You are viewing documentation about an older version (1.0.9). View latest version

snowflake.ml.modeling.cluster.MeanShift

class snowflake.ml.modeling.cluster.MeanShift(*, bandwidth=None, seeds=None, bin_seeding=False, min_bin_freq=1, cluster_all=True, n_jobs=None, max_iter=300, input_cols: Optional[Union[str, Iterable[str]]] = None, output_cols: Optional[Union[str, Iterable[str]]] = None, label_cols: Optional[Union[str, Iterable[str]]] = None, drop_input_cols: Optional[bool] = False, sample_weight_col: Optional[str] = None)

Bases: BaseTransformer

Mean shift clustering using a flat kernel For more details on this class, see sklearn.cluster.MeanShift

bandwidth: float, default=None

Bandwidth used in the flat kernel.

If not given, the bandwidth is estimated using sklearn.cluster.estimate_bandwidth; see the documentation for that function for hints on scalability (see also the Notes, below).

seeds: array-like of shape (n_samples, n_features), default=None

Seeds used to initialize kernels. If not set, the seeds are calculated by clustering.get_bin_seeds with bandwidth as the grid size and default values for other parameters.

bin_seeding: bool, default=False

If true, initial kernel locations are not locations of all points, but rather the location of the discretized version of points, where points are binned onto a grid whose coarseness corresponds to the bandwidth. Setting this option to True will speed up the algorithm because fewer seeds will be initialized. The default value is False. Ignored if seeds argument is not None.

min_bin_freq: int, default=1

To speed up the algorithm, accept only those bins with at least min_bin_freq points as seeds.

cluster_all: bool, default=True

If true, then all points are clustered, even those orphans that are not within any kernel. Orphans are assigned to the nearest kernel. If false, then orphans are given cluster label -1.

n_jobs: int, default=None

The number of jobs to use for the computation. The following tasks benefit from the parallelization:

  • The search of nearest neighbors for bandwidth estimation and label assignments. See the details in the docstring of the NearestNeighbors class.

  • Hill-climbing optimization for all seeds.

See Glossary for more details.

None means 1 unless in a joblib.parallel_backend context. -1 means using all processors. See Glossary for more details.

max_iter: int, default=300

Maximum number of iterations, per seed point before the clustering operation terminates (for that seed point), if has not converged yet.

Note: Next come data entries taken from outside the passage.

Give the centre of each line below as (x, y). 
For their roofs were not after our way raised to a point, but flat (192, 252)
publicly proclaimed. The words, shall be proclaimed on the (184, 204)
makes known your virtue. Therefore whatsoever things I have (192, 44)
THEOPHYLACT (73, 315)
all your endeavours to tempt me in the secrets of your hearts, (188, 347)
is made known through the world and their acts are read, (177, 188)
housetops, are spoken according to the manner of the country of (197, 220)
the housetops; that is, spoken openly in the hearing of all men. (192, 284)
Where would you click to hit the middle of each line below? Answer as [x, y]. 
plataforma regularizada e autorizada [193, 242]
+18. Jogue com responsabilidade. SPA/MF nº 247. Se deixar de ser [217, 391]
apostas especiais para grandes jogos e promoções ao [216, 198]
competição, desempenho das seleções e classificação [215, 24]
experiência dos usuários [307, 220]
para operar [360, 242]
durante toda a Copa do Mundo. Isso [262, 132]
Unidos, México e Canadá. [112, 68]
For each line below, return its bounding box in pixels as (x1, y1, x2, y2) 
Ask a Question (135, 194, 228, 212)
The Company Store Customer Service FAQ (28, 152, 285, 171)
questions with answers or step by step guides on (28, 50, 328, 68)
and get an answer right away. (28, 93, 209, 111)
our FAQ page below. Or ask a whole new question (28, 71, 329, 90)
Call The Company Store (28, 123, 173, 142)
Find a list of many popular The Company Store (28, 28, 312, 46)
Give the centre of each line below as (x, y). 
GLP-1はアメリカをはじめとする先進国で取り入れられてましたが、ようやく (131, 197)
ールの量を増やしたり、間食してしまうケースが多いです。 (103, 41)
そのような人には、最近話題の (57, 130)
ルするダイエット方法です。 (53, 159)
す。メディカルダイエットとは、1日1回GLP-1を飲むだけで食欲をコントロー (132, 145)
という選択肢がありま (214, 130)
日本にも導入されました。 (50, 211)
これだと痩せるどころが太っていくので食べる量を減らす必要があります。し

input_cols: Optional[Union[str, List[str]]]

A string or list of strings representing column names that contain features. If this parameter is not specified, all columns in the input DataFrame except the columns specified by label_cols and sample-weight_col parameters are considered input columns.

label_cols: Optional[Union[str, List[str]]]

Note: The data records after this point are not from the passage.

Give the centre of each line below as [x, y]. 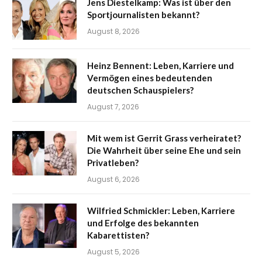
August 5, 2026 [113, 251]
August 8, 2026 [113, 31]
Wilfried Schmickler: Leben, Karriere [161, 210]
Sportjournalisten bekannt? [143, 14]
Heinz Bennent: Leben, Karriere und [161, 65]
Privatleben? [113, 162]
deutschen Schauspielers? [140, 90]
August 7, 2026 [113, 106]
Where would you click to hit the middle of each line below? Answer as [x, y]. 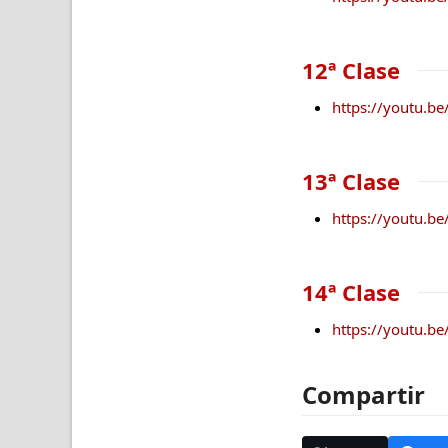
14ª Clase [351, 291]
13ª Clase [351, 180]
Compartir [363, 394]
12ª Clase [351, 69]
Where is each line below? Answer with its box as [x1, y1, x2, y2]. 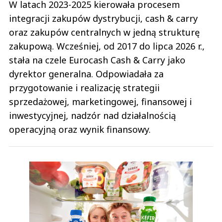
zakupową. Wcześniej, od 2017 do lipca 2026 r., [9, 40, 205, 53]
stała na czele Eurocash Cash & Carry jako [9, 54, 185, 66]
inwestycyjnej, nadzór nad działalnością [9, 110, 176, 122]
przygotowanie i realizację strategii [9, 82, 160, 94]
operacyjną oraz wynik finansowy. [9, 123, 151, 136]
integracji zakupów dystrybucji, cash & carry [9, 12, 198, 25]
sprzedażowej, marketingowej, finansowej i [9, 96, 192, 108]
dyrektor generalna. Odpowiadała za [9, 68, 164, 80]
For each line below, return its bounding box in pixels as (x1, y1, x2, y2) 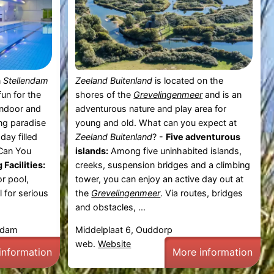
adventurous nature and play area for (75, 103, 227, 114)
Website (98, 239, 131, 250)
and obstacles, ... (75, 201, 146, 212)
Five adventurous (166, 131, 241, 142)
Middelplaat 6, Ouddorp (75, 224, 173, 235)
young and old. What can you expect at (75, 117, 237, 128)
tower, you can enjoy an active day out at (75, 173, 244, 184)
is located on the (152, 75, 224, 86)
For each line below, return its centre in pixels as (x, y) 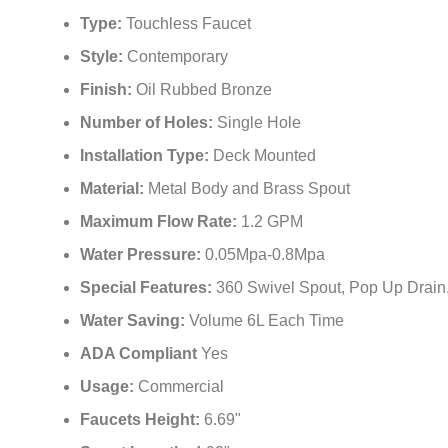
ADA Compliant (140, 332)
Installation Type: (146, 134)
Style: (103, 35)
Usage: (107, 365)
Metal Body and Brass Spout (249, 167)
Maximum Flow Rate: (160, 200)
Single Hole (259, 101)
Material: (114, 167)
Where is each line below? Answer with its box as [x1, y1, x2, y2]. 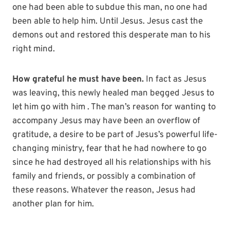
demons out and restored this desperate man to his [12, 30, 210, 42]
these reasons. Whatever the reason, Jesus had [12, 185, 196, 197]
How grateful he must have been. [12, 74, 144, 86]
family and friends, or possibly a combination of [12, 171, 196, 183]
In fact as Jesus [144, 74, 206, 86]
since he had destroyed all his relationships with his [12, 157, 211, 169]
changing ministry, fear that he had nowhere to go [12, 143, 206, 155]
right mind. [12, 44, 55, 55]
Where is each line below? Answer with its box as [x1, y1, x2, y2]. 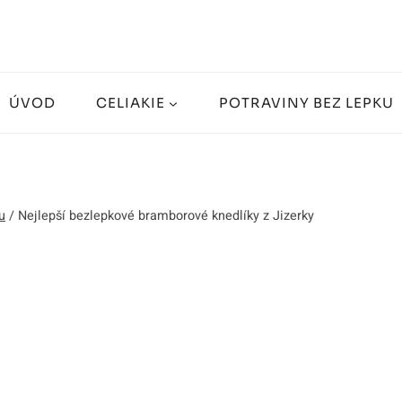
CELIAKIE [95, 93, 165, 111]
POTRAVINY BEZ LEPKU [218, 93, 394, 111]
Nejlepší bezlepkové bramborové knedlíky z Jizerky [18, 206, 314, 225]
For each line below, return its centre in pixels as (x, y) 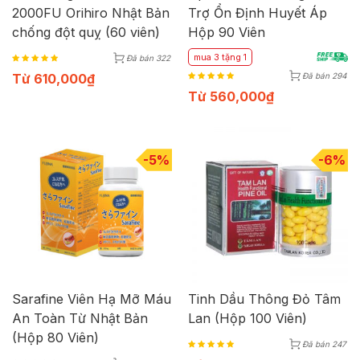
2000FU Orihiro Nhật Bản (91, 13)
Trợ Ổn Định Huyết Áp (258, 13)
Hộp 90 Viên (227, 33)
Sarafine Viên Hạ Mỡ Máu (92, 299)
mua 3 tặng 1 (220, 57)
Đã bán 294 (324, 76)
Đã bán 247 (324, 344)
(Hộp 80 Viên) (55, 338)
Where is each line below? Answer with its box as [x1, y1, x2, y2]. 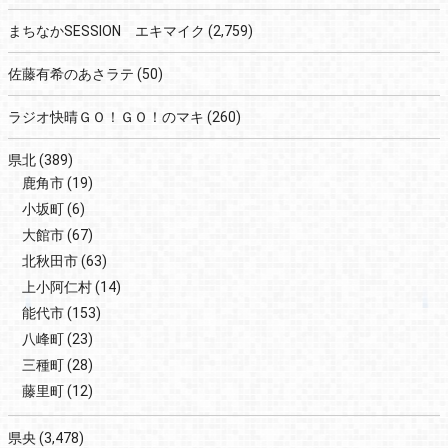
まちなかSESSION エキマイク [8, 22, 205, 39]
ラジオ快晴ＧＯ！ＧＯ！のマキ [8, 108, 204, 125]
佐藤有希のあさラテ [8, 65, 134, 82]

A string or list of strings representing column names that contain labels. This is a required param for estimators, as there is no way to infer these columns. If this parameter is not specified, then object is fitted without labels(Like a transformer).

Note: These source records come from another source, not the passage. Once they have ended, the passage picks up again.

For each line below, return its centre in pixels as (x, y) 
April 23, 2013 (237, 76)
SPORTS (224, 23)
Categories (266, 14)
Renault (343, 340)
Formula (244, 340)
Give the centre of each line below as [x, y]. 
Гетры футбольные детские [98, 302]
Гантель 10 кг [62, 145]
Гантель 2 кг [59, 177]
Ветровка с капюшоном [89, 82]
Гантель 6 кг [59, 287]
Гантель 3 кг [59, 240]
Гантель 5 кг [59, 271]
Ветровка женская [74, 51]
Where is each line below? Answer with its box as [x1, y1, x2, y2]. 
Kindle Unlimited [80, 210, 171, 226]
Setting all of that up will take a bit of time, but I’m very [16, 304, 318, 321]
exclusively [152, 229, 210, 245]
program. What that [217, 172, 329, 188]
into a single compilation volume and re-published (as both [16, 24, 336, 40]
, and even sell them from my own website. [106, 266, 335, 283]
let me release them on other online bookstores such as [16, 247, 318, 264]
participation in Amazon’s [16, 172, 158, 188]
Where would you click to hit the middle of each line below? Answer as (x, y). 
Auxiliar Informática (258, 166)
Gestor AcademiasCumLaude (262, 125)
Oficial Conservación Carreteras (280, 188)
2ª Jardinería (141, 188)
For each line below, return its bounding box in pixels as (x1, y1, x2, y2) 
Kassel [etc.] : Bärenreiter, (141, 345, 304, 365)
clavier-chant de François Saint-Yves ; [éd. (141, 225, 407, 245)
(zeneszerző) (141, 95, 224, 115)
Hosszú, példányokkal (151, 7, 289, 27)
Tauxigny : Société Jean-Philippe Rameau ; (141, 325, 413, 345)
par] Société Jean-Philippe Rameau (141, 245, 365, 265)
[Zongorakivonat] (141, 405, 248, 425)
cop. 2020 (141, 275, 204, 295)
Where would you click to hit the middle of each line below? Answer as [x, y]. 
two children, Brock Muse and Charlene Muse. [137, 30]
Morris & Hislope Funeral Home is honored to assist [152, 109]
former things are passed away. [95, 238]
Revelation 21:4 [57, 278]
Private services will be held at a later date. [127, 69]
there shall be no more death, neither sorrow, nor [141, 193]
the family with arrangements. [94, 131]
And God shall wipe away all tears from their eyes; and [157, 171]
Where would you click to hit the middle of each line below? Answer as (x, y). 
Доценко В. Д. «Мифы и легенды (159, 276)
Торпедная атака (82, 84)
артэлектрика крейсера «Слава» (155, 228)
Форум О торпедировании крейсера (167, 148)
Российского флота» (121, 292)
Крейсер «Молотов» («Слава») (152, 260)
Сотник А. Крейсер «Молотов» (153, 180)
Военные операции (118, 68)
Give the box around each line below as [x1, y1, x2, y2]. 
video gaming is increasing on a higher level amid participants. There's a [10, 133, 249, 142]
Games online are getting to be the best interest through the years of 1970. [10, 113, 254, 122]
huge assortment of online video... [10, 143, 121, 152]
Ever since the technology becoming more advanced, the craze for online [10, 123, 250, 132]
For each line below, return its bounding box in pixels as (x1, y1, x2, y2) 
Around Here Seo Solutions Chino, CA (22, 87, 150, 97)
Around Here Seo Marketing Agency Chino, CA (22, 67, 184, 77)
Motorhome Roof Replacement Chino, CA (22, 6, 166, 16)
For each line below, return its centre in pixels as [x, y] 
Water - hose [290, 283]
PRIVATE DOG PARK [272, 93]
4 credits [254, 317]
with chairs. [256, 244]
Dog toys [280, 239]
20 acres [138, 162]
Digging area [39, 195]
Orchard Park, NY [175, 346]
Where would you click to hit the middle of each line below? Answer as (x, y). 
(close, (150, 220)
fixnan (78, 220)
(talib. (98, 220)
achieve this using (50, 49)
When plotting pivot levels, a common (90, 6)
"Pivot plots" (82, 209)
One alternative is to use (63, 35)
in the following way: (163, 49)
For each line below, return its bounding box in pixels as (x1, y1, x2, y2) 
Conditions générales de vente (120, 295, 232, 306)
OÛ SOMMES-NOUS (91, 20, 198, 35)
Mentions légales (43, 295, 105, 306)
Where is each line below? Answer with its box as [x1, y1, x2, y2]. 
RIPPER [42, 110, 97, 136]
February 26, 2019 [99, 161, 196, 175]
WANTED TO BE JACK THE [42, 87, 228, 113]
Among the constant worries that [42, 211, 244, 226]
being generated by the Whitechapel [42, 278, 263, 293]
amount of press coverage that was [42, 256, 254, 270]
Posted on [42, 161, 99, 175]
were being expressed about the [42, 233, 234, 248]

output_cols: Optional[Union[str, List[str]]]

A string or list of strings representing column names that will store the output of predict and transform operations. The length of output_cols mus match the expected number of output columns from the specific estimator or transformer class used. If this parameter is not specified, output column names are derived by adding an OUTPUT_ prefix to the label column names. These inferred output column names work for estimator’s predict() method, but output_cols must be set explicitly for transformers.

sample_weight_col: Optional[str]

A string representing the column name containing the examples’ weights. This argument is only required when working with weighted datasets.

drop_input_cols: Optional[bool], default=False

If set, the response of predict(), transform() methods will not contain input columns.

Methods

fit(dataset)

Perform clustering For more details on this function, see sklearn.cluster.MeanShift.fit

predict(dataset)

Predict the closest cluster each sample in X belongs to For more details on this function, see sklearn.cluster.MeanShift.predict

score(dataset)

Method not supported for this class.

set_input_cols(input_cols)

Input columns setter.

to_sklearn()

Get sklearn.cluster.MeanShift object.

Attributes

model_signatures

Returns model signature of current class.